Note
Go to the end to download the full example code.
Tutorial 0: Getting Started#
This tutorial takes you through a basic working example of how to use this codebase, including all the different components, up to the results generation. If you’d like to know about the statistics and plotting, see the next tutorial.

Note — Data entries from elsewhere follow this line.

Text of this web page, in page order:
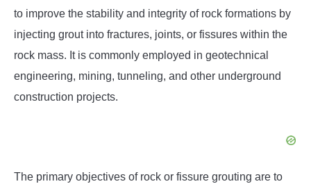
to improve the stability and integrity of rock formations by
injecting grout into fractures, joints, or fissures within the
rock mass. It is commonly employed in geotechnical
engineering, mining, tunneling, and other underground
construction projects.
The primary objectives of rock or fissure grouting are to
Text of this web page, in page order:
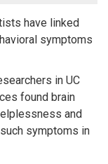
have linked
symptoms
in UC
found brain
and
symptoms in

# Authors: Vinay Jayaram <vinayjayaram13@gmail.com>
#
# License: BSD (3-clause)
Introduction#
To use the codebase you need an evaluation and a paradigm, some algorithms, and a list of datasets to run it all on. You can find those in the following submodules; detailed tutorials are given for each of them.
import numpy as np
from sklearn.discriminant_analysis import LinearDiscriminantAnalysis as LDA
from sklearn.metrics import accuracy_score, roc_auc_score
from sklearn.model_selection import GridSearchCV
from sklearn.pipeline import make_pipeline
from sklearn.svm import SVC
If you would like to specify the logging level when it is running, you can use the standard python logging commands through the top-level moabb module
import moabb
from moabb.datasets import BNCI2014_001, utils
from moabb.evaluations import CrossSessionEvaluation
from moabb.paradigms import LeftRightImagery
from moabb.pipelines.features import LogVariance
/home/runner/work/moabb/moabb/.venv/lib/python3.10/site-packages/optuna/integration/sklearn.py:14: FutureWarning: `optuna.integration.sklearn` has been deprecated in v4.9.0. This feature will be removed in v6.0.0. See https://github.com/optuna/optuna/releases/tag/v4.9.0. Use `optuna_integration.sklearn` instead.
optuna_warn(f"{msg} Use `optuna_integration.sklearn` instead.", FutureWarning)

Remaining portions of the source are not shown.